[WORK TASK]
Look through the entries. Copy each line that has the word "their".

[DATASET RECORDS]
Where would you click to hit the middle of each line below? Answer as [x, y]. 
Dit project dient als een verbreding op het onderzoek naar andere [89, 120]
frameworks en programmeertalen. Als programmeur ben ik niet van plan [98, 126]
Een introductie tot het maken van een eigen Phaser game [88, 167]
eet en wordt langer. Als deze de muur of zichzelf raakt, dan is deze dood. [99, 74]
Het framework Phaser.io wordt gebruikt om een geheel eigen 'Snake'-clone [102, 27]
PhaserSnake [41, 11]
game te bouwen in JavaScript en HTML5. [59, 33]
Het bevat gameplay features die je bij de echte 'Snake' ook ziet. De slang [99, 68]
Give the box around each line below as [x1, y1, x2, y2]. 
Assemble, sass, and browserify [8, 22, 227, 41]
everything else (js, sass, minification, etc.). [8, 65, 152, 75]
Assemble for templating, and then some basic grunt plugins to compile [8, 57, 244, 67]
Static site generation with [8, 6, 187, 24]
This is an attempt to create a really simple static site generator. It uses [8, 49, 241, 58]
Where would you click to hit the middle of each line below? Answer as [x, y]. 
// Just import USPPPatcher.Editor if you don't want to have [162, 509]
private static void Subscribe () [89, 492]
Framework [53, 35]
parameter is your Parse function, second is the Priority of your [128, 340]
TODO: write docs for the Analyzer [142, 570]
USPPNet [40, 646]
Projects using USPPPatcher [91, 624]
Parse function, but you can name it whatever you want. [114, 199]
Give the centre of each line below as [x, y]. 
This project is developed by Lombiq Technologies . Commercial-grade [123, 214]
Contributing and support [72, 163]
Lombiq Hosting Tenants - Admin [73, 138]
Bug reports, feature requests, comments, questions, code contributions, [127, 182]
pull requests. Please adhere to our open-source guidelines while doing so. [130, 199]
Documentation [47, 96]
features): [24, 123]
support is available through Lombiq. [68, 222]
...
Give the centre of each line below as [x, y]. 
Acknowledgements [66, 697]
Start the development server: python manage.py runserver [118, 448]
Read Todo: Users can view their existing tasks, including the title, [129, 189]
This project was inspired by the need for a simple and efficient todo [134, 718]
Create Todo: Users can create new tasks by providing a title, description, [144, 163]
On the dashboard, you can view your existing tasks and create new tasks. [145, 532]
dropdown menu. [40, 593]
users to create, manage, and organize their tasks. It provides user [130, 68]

[ANSWER BOX]
Read Todo: Users can view their existing tasks, including the title, [129, 189]
users to create, manage, and organize their tasks. It provides user [130, 68]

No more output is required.